**Image Description Generator**:

Build a tool that generates detailed, accurate text descriptions of uploaded images to improve accessibility.
This tests their ability to integrate multimodal AI capabilities. (consider architecture pictures)

In [None]:
import requests
from io import BytesIO
from PIL import Image
from transformers import BlipProcessor, BlipForConditionalGeneration
import torch

processor = BlipProcessor.from_pretrained("Salesforce/blip-image-captioning-large")
model = BlipForConditionalGeneration.from_pretrained("Salesforce/blip-image-captioning-large")

def generate_caption(image_path):
    if image_path.startswith("http"):
        headers = {"User-Agent": "Mozilla/5.0"}
        response = requests.get(image_path, headers=headers, stream=True)
        if response.status_code == 200 and "image" in response.headers.get("Content-Type", ""):
            image = Image.open(BytesIO(response.content)).convert("RGB")
        else:
            raise Exception(f"Failed to download image, status code: {response.status_code}")
    else:
        image = Image.open(image_path).convert("RGB")

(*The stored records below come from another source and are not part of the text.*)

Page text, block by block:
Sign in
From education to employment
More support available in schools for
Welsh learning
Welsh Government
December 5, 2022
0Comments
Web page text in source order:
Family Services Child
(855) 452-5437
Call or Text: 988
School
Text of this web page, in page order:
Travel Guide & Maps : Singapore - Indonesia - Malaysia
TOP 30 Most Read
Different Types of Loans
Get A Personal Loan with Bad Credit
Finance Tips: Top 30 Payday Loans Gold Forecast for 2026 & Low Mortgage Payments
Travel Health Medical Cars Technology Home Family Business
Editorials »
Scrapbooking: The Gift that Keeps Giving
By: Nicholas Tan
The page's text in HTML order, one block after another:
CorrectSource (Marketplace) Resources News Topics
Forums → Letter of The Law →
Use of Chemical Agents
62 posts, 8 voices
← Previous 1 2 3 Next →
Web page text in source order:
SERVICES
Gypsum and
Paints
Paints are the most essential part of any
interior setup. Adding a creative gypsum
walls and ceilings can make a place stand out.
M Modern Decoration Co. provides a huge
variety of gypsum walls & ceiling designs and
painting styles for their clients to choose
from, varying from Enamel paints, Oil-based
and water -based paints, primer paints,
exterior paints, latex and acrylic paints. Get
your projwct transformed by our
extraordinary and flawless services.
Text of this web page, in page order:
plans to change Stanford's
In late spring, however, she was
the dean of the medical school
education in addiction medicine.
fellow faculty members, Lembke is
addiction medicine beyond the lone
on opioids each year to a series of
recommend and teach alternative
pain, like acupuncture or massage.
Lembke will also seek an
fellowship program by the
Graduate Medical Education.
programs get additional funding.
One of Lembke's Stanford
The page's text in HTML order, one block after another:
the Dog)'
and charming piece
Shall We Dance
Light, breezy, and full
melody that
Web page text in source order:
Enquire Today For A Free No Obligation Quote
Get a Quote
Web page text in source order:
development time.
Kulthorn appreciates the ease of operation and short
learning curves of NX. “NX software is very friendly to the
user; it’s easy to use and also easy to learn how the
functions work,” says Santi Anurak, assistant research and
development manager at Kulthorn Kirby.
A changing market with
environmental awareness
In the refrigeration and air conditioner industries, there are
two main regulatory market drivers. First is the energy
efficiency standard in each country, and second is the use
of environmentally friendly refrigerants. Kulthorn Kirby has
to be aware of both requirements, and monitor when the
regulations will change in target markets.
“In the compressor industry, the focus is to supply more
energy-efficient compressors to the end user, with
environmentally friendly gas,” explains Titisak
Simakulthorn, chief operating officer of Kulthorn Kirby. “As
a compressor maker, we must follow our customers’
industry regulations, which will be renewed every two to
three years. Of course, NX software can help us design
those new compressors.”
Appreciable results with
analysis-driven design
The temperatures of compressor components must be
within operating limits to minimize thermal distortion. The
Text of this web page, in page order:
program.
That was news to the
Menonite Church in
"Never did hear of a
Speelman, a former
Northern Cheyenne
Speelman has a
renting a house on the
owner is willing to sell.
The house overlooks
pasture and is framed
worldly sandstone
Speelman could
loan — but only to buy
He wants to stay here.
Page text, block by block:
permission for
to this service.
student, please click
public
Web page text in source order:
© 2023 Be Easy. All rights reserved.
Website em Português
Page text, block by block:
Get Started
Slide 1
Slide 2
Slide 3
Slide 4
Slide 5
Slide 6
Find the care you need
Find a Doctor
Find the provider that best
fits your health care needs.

    inputs = processor(images=image, return_tensors="pt")

    with torch.no_grad():
        output = model.generate(
            **inputs,
            max_length=500,
            num_beams=10,
            repetition_penalty=2.5,
            do_sample=True,
            temperature=0.5,
            top_k=50,
            num_return_sequences=1,
            decoder_start_token_id=model.config.bos_token_id
        )

    return processor.decode(output[0], skip_special_tokens=True)

image_url = "https://www.cybermedian.com/wp-content/uploads/2022/02/0j3G8oZH4Yj5voOmG.png"

try:
    caption = generate_caption(image_url)
    print("Generated Caption:", caption)
except Exception as e:
    print("Error:", e)


Generated Caption: this is an image of a flow diagram that shows how to use the system


In [None]:
pip install groq



In [12]:
import base64
from groq import Groq

from google.colab import userdata
groq_api_key=userdata.get('groq_api_key')

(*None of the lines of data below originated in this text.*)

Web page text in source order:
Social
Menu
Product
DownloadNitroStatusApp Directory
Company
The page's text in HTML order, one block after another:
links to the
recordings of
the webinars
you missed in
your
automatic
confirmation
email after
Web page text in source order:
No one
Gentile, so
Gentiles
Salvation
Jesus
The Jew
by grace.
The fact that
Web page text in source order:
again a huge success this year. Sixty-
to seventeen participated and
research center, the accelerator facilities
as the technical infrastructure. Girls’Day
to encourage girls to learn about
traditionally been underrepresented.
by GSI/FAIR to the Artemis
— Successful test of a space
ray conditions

client = Groq(api_key=groq_api_key)

def encode_image(image_path):
    with open(image_path, "rb") as image_file:
        return base64.b64encode(image_file.read()).decode("utf-8")

def generate_image_description(image_input):

    if image_input.startswith("http"):
        image_data = {"type": "image_url", "image_url": {"url": image_input}}
    else:
        base64_image = encode_image(image_input)
        image_data = {"type": "image_url", "image_url": {"url": f"data:image/jpeg;base64,{base64_image}"}}

    completion = client.chat.completions.create(
        model="llama-3.2-11b-vision-preview",
        messages=[
            {
                "role": "user",
                "content": [
                    {"type": "text", "text": "Describe the image."},
                    image_data
                ]
            }
        ],
        temperature=0.7,
        max_completion_tokens=512,
        top_p=1,
    )

    return completion.choices[0].message.content

image_input = "https://www.cybermedian.com/wp-content/uploads/2022/02/0j3G8oZH4Yj5voOmG.png"
#image_input = "cycles.png"

image_description = generate_image_description(image_input)
print("Image Description:", image_description)

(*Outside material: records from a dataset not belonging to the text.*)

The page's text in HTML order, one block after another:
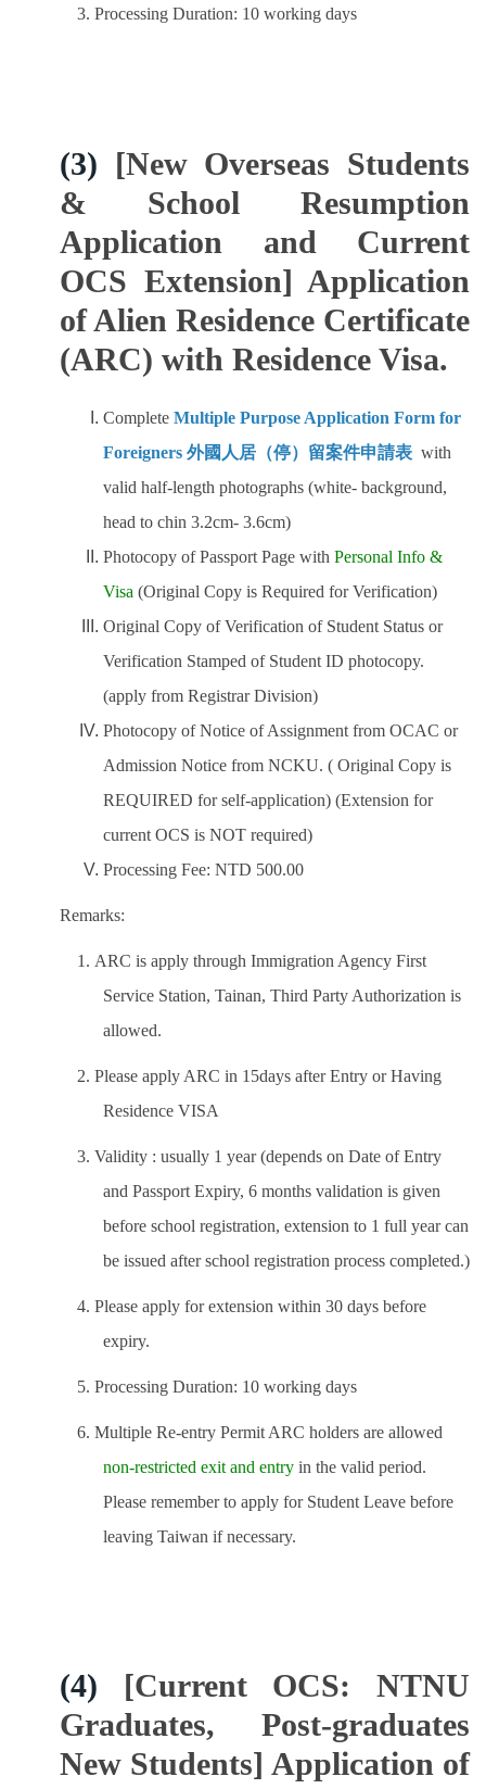
3. Processing Duration: 10 working days
(3) [New Overseas Students
& School Resumption
Application and Current
OCS Extension] Application
of Alien Residence Certificate
(ARC) with Residence Visa.
Complete Multiple Purpose Application Form for
Foreigners 外國人居（停）留案件申請表 with
valid half-length photographs (white- background,
head to chin 3.2cm- 3.6cm)
Photocopy of Passport Page with Personal Info &
Visa (Original Copy is Required for Verification)
Original Copy of Verification of Student Status or
Verification Stamped of Student ID photocopy.
(apply from Registrar Division)
Photocopy of Notice of Assignment from OCAC or
Admission Notice from NCKU. ( Original Copy is
REQUIRED for self-application) (Extension for
current OCS is NOT required)
Processing Fee: NTD 500.00
Remarks:
1. ARC is apply through Immigration Agency First
Service Station, Tainan, Third Party Authorization is
allowed.
2. Please apply ARC in 15days after Entry or Having
Residence VISA
3. Validity : usually 1 year (depends on Date of Entry
and Passport Expiry, 6 months validation is given
before school registration, extension to 1 full year can
be issued after school registration process completed.)
4. Please apply for extension within 30 days before
expiry.
5. Processing Duration: 10 working days
6. Multiple Re-entry Permit ARC holders are allowed
non-restricted exit and entry in the valid period.
Please remember to apply for Student Leave before
leaving Taiwan if necessary.
(4) [Current OCS: NTNU
Graduates, Post-graduates
New Students] Application of
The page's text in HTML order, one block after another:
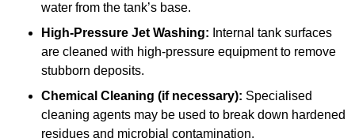
water from the tank’s base.
High-Pressure Jet Washing: Internal tank surfaces
are cleaned with high-pressure equipment to remove
stubborn deposits.
Chemical Cleaning (if necessary): Specialised
cleaning agents may be used to break down hardened
residues and microbial contamination.
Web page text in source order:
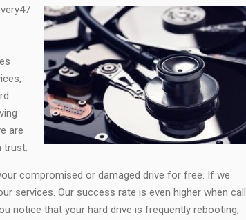
are
trust.
compromised or damaged drive for free. If we
services. Our success rate is even higher when call
notice that your hard drive is frequently rebooting,
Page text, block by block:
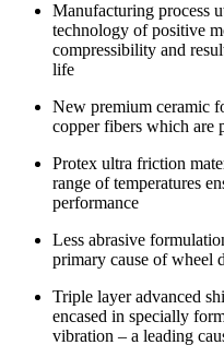
Manufacturing process
technology of positive
compressibility and
life
New premium ceramic
copper fibers which are
Protex ultra friction
range of temperatures
performance
Less abrasive
primary cause of wheel
Triple layer advanced
encased in specially
vibration – a leading
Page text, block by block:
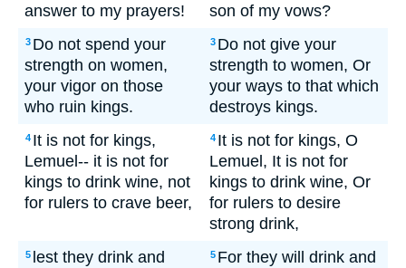
answer to my prayers!
son of my vows?
3 Do not spend your
strength on women,
your vigor on those
who ruin kings.
3 Do not give your
strength to women, Or
your ways to that which
destroys kings.
4 It is not for kings,
Lemuel-- it is not for
kings to drink wine, not
for rulers to crave beer,
4 It is not for kings, O
Lemuel, It is not for
kings to drink wine, Or
for rulers to desire
strong drink,
5 lest they drink and
5 For they will drink and
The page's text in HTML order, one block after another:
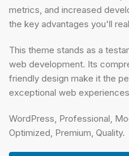
metrics, and increased
the key advantages you'll
This theme stands as a
web development. Its
friendly design make it the
exceptional web
WordPress, Professional,
Optimized, Premium, Quality.
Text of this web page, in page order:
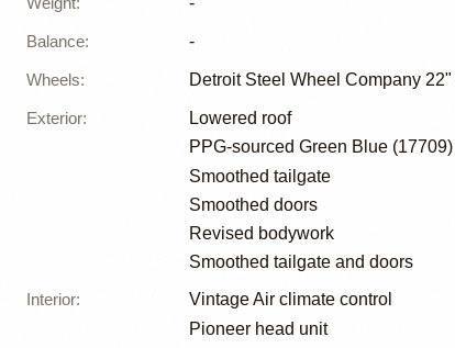
Balance: -
Wheels: Detroit Steel Wheel Company
Exterior:
Lowered roof
PPG-sourced Green Blue (17709)
Smoothed tailgate
Smoothed doors
Revised bodywork
Smoothed tailgate and doors
Interior:
Vintage Air climate control
Pioneer head unit
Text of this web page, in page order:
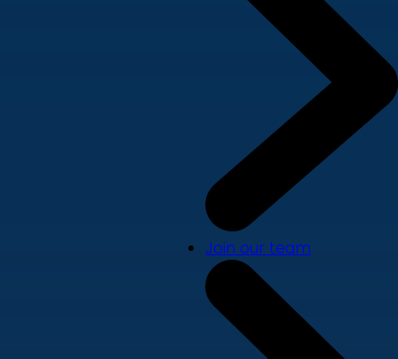
Join our team

Image Description: The image presents a flowchart that outlines the steps involved in navigating a route. The flowchart is divided into several sections, each representing a different stage in the process.

* **Start**:
	+ The flowchart begins with a "Start" section, which is represented by a pink oval.
	+ This section serves as the starting point for the flowchart and initiates the process of navigating a route.
* **Power On**:
	+ The next section is "Power On," which is represented by a yellow rectangle with a blue background.
	+ This section indicates that the device has been turned on, and the system is ready to begin the route navigation process.
* **Scan Environment**:
	+ The following section is "Scan Environment," which is represented by a yellow rectangle with a blue background.
	+ This section suggests that the device is scanning its surroundings to gather information about the environment.
* **Generate Map and Location**:
	+ The next section is "Generate Map and Location," w